Work item: Starting at the line that holds "käytännönläheistä teoriaa Suomen" and stopping at the line that holds "Parco giochi", restate the records below word for word, with both of those lines included.
──────── Input data ────────
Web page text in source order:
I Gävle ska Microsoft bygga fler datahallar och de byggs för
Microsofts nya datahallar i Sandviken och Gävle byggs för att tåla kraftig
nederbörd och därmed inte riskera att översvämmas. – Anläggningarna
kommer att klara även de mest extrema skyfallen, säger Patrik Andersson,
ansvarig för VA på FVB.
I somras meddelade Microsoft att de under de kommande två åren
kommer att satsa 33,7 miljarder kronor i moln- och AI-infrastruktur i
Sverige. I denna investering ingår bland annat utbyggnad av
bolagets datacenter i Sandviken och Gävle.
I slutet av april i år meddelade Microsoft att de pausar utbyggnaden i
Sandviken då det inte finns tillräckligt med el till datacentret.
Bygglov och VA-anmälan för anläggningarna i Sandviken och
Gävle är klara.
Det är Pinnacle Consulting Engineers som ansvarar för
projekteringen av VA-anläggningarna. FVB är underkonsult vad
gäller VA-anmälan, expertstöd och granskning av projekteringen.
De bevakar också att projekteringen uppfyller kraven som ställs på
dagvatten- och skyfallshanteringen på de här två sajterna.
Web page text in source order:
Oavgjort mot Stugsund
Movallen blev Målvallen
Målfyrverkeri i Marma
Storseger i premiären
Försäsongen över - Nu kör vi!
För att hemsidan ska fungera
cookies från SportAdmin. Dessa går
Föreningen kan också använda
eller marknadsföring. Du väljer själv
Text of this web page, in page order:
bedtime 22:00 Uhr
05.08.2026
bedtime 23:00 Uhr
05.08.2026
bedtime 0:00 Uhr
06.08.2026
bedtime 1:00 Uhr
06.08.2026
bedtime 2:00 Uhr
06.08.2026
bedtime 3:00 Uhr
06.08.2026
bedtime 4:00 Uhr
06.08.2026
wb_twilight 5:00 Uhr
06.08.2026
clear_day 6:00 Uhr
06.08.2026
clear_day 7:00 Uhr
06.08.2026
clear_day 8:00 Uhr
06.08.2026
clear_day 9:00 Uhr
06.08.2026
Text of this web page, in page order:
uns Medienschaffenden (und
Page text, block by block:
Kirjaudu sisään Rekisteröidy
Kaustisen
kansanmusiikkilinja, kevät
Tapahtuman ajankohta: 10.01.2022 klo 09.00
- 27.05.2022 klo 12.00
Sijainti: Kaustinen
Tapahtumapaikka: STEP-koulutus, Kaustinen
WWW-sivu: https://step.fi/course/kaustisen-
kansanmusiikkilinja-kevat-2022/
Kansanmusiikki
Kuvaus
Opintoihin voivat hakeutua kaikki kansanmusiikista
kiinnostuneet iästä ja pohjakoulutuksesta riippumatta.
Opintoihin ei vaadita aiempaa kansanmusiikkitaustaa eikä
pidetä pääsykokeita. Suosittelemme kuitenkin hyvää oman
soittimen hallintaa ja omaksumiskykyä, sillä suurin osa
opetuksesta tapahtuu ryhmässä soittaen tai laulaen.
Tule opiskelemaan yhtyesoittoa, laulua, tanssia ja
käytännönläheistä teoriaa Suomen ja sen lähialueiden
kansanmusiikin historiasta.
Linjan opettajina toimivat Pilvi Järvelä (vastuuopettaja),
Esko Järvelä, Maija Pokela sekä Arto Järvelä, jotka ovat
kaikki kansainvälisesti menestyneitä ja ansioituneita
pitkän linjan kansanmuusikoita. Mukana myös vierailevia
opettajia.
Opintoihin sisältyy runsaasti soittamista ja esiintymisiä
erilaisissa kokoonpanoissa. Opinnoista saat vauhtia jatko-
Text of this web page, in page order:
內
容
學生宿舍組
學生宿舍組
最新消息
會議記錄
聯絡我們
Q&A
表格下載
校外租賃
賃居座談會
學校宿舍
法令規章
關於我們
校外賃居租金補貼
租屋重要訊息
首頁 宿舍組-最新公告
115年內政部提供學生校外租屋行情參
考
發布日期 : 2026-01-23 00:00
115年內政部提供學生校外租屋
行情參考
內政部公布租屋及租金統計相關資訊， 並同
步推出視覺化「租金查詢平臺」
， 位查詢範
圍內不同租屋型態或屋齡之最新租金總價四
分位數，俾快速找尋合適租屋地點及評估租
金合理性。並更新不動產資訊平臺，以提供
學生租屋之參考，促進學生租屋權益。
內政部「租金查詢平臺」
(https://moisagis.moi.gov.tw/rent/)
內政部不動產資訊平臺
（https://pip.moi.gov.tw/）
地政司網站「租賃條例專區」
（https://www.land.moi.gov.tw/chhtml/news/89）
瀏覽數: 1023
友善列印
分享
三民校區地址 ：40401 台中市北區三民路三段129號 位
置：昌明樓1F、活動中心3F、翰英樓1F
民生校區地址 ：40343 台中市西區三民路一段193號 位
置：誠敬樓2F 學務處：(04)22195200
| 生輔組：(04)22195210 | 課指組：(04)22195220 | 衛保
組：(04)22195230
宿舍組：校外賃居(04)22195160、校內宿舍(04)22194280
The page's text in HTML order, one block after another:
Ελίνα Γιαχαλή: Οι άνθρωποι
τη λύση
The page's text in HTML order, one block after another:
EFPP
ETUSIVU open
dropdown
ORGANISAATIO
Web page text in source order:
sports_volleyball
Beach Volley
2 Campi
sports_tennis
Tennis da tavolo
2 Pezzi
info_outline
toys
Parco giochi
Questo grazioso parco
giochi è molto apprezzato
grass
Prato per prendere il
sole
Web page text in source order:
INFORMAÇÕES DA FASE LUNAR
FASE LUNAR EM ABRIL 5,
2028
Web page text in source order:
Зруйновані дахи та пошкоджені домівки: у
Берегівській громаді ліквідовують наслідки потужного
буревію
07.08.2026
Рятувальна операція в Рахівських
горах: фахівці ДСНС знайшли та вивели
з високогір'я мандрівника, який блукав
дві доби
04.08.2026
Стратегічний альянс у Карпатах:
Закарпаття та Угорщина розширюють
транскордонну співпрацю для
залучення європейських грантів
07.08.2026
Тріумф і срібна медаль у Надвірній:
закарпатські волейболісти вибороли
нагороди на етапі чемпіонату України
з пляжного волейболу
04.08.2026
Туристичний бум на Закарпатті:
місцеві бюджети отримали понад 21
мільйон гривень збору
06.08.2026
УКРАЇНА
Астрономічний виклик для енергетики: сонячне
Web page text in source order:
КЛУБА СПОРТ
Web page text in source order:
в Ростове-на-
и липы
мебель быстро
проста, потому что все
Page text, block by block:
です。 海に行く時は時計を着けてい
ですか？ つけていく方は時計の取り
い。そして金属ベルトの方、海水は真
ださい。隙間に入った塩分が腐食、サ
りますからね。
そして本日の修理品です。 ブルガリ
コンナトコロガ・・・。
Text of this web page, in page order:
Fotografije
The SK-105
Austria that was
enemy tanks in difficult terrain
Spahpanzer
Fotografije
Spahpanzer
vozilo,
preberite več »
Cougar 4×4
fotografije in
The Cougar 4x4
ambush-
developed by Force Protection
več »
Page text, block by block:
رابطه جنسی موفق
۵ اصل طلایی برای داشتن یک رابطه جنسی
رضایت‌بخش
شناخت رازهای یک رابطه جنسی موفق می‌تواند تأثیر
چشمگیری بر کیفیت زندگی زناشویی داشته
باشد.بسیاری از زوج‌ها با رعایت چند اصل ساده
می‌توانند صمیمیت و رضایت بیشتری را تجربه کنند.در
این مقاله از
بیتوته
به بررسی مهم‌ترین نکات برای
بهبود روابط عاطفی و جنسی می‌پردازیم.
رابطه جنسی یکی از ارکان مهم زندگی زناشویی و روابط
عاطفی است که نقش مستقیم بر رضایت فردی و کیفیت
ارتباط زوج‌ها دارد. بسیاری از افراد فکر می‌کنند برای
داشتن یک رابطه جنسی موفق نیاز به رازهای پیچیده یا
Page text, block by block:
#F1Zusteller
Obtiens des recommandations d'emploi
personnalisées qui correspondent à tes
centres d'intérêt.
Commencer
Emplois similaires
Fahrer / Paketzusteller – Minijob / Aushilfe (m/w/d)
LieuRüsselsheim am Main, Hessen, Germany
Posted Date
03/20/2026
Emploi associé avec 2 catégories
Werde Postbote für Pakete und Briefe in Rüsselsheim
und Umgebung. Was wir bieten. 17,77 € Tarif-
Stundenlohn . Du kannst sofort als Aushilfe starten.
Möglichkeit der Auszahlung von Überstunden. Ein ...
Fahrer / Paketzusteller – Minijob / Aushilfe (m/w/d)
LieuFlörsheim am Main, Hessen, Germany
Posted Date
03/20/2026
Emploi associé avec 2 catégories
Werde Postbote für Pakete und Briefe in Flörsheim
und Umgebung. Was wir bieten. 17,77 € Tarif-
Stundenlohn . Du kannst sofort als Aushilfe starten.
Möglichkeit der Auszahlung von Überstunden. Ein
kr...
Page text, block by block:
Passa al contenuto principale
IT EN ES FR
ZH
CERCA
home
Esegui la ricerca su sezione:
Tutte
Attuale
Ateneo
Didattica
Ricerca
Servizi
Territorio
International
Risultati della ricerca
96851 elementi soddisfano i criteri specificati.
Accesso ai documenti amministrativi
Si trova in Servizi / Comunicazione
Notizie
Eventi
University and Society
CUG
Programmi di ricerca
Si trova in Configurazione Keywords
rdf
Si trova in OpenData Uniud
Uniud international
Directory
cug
────────
Task answer:
käytännönläheistä teoriaa Suomen ja sen lähialueiden
kansanmusiikin historiasta.
Linjan opettajina toimivat Pilvi Järvelä (vastuuopettaja),
Esko Järvelä, Maija Pokela sekä Arto Järvelä, jotka ovat
kaikki kansainvälisesti menestyneitä ja ansioituneita
pitkän linjan kansanmuusikoita. Mukana myös vierailevia
opettajia.
Opintoihin sisältyy runsaasti soittamista ja esiintymisiä
erilaisissa kokoonpanoissa. Opinnoista saat vauhtia jatko-
Text of this web page, in page order:
內
容
學生宿舍組
學生宿舍組
最新消息
會議記錄
聯絡我們
Q&A
表格下載
校外租賃
賃居座談會
學校宿舍
法令規章
關於我們
校外賃居租金補貼
租屋重要訊息
首頁 宿舍組-最新公告
115年內政部提供學生校外租屋行情參
考
發布日期 : 2026-01-23 00:00
115年內政部提供學生校外租屋
行情參考
內政部公布租屋及租金統計相關資訊， 並同
步推出視覺化「租金查詢平臺」
， 位查詢範
圍內不同租屋型態或屋齡之最新租金總價四
分位數，俾快速找尋合適租屋地點及評估租
金合理性。並更新不動產資訊平臺，以提供
學生租屋之參考，促進學生租屋權益。
內政部「租金查詢平臺」
(https://moisagis.moi.gov.tw/rent/)
內政部不動產資訊平臺
（https://pip.moi.gov.tw/）
地政司網站「租賃條例專區」
（https://www.land.moi.gov.tw/chhtml/news/89）
瀏覽數: 1023
友善列印
分享
三民校區地址 ：40401 台中市北區三民路三段129號 位
置：昌明樓1F、活動中心3F、翰英樓1F
民生校區地址 ：40343 台中市西區三民路一段193號 位
置：誠敬樓2F 學務處：(04)22195200
| 生輔組：(04)22195210 | 課指組：(04)22195220 | 衛保
組：(04)22195230
宿舍組：校外賃居(04)22195160、校內宿舍(04)22194280
The page's text in HTML order, one block after another:
Ελίνα Γιαχαλή: Οι άνθρωποι
τη λύση
The page's text in HTML order, one block after another:
EFPP
ETUSIVU open
dropdown
ORGANISAATIO
Web page text in source order:
sports_volleyball
Beach Volley
2 Campi
sports_tennis
Tennis da tavolo
2 Pezzi
info_outline
toys
Parco giochi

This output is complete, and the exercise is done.